Isolated Anterior Mesenteric Neurofibroma: A Rare Manifestation of Neurofibromatosis Type 1
Sara Ouassil, Mariem Touraif, Soumia Mrhar, Najoua Aballa, Isaac Mpanya Ntumba, Hussein Choukri Ahmanna, Ibtissam Zouita, Dounia Basraoui, Salma Foura, Mohamed Oulad Saiad, Mohammed Bouskraoui, Hicham Jalal

TL;DR
A rare case of a mesenteric neurofibroma in a child with Neurofibromatosis Type 1 is reported, diagnosed through imaging and confirmed by pathology.
Contribution
This case highlights an uncommon manifestation of NF1 in the gastrointestinal tract, specifically an isolated jejunal mesenteric neurofibroma.
Findings
An isolated jejunal mesenteric neurofibroma was diagnosed in a nine-year-old child with NF1.

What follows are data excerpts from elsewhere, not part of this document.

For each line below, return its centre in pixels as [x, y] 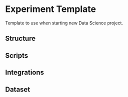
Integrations [24, 72]
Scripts [17, 55]
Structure [20, 39]
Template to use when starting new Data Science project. [64, 23]
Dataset [18, 89]
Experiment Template [51, 9]

Chronic abdominal pain led to imaging and histopathological confirmation of the tumor.
The case underscores the variability and rarity of gastrointestinal manifestations in NF1.
Abstract
Neurofibromatosis type 1 (NF1), also known as Von Recklinghausen disease, is a multisystemic, hereditary, autosomal dominant condition. It is caused by the development of tumors in the nervous system, resulting from mutations in the NF1 gene located on chromosome 17q11.2. Gastrointestinal involvement is mainly extraperitoneal, with mesentery lesions being the least common. We report a case of an isolated jejunal mesenteric neurofibroma diagnosed by ultrasound and CT scan and confirmed by histopathological examination in a nine-year-old child with diffuse café-au-lait spots who presented with chronic abdominal pain.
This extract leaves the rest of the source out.